───── Material for this exercise ─────
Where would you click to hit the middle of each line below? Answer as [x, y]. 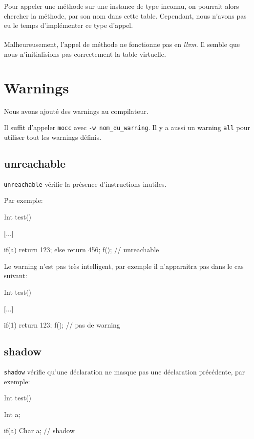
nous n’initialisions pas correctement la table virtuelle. [85, 54]
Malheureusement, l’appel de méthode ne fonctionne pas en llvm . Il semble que [122, 44]
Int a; [12, 414]
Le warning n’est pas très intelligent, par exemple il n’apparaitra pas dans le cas [124, 266]
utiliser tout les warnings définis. [53, 137]
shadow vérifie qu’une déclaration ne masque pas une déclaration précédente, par [125, 371]
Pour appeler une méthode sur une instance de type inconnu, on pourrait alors [122, 6]
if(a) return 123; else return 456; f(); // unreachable [82, 250]
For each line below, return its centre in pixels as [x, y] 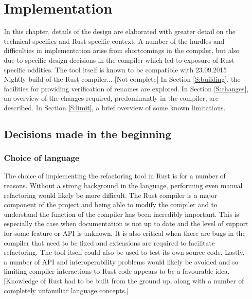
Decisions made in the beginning [88, 133]
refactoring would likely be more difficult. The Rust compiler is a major [111, 195]
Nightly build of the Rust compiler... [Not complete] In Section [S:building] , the [122, 79]
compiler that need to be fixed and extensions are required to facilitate [109, 242]
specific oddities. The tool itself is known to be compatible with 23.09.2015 [116, 69]
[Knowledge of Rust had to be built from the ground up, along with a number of [124, 281]
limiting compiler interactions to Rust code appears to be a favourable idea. [117, 271]
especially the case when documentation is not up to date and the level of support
─────
**About this exercise:**
Exclude the images and copy every record above exactly.

**Result:**
Where would you click to hit the middle of each line below? Answer as [x, y]. 
nous n’initialisions pas correctement la table virtuelle. [85, 54]
Malheureusement, l’appel de méthode ne fonctionne pas en llvm . Il semble que [122, 44]
Int a; [12, 414]
Le warning n’est pas très intelligent, par exemple il n’apparaitra pas dans le cas [124, 266]
utiliser tout les warnings définis. [53, 137]
shadow vérifie qu’une déclaration ne masque pas une déclaration précédente, par [125, 371]
Pour appeler une méthode sur une instance de type inconnu, on pourrait alors [122, 6]
if(a) return 123; else return 456; f(); // unreachable [82, 250]
For each line below, return its centre in pixels as [x, y] 
Decisions made in the beginning [88, 133]
refactoring would likely be more difficult. The Rust compiler is a major [111, 195]
Nightly build of the Rust compiler... [Not complete] In Section [S:building] , the [122, 79]
compiler that need to be fixed and extensions are required to facilitate [109, 242]
specific oddities. The tool itself is known to be compatible with 23.09.2015 [116, 69]
[Knowledge of Rust had to be built from the ground up, along with a number of [124, 281]
limiting compiler interactions to Rust code appears to be a favourable idea. [117, 271]
especially the case when documentation is not up to date and the level of support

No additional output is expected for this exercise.